The compensation analyzers of treaty analyzer 300 determine by treaty, by income type, and by activity, which, if any, benefits might be available.
Another part of the expert knowledge embedded in the system is the fact that some benefits have limits, and hence, limitation of benefits analysis 1300 is performed. Additionally, since there can also be combined limits on some groups of benefits, a combined limitation analysis 1440 is done.
As will be apparent to those skilled in the art, as other articles and types of treaty benefits are added to the system, these analyses can easily be changed or amended to include new analyzers. In a preferred embodiment of the present invention, it is contemplated that an annual update service will be provided which would include such additions and amendments, not only to cover new types of provisions, but also to incorporate new treaties, new expert interpretations based on tax rulings, and so on.

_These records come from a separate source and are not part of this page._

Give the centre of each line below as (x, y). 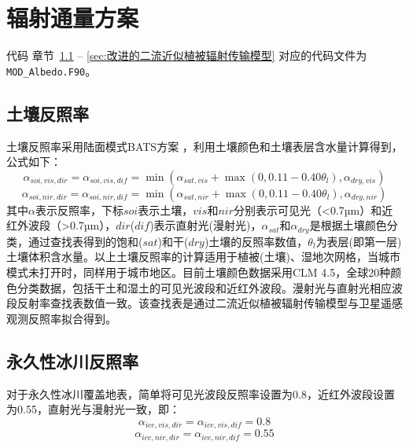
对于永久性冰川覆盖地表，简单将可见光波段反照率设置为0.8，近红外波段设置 (201, 393)
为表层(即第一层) (359, 241)
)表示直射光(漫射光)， (206, 225)
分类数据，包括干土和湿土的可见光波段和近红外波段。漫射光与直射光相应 (204, 287)
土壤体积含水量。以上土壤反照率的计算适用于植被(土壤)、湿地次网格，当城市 (203, 257)
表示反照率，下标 (79, 209)
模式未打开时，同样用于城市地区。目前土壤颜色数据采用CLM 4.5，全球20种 (199, 272)
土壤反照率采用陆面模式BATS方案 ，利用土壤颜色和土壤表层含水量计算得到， (204, 146)
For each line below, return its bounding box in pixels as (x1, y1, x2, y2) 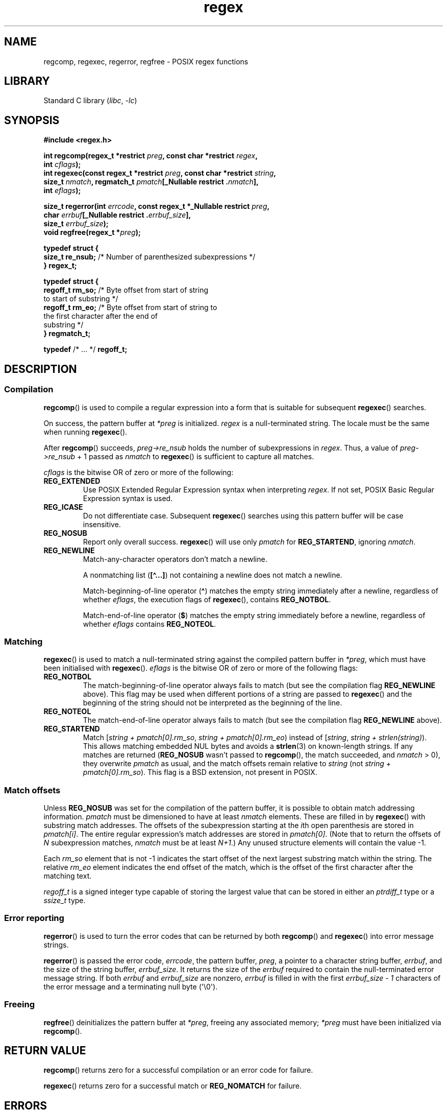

Exemption analysis for employment and self-employment income is also done.
Next, the logic of the saving clause analysis 1500 and the treaty country residency requirement analysis 1600 can be done.
Those skilled in the art will appreciate that the embodiments described above are illustrative only, and that other systems in the spirit of the teachings herein fall within the scope of the invention. While preferred embodiments of the present invention are embedded in programming language and a relational data base on a computer system, it will also be apparent to those skilled in the art that some or many portions of the present invention could be implemented as gate arrays or custom logic processors for specialized implementations. These and other systems in the spirit of the teachings herein fall within the scope of the invention.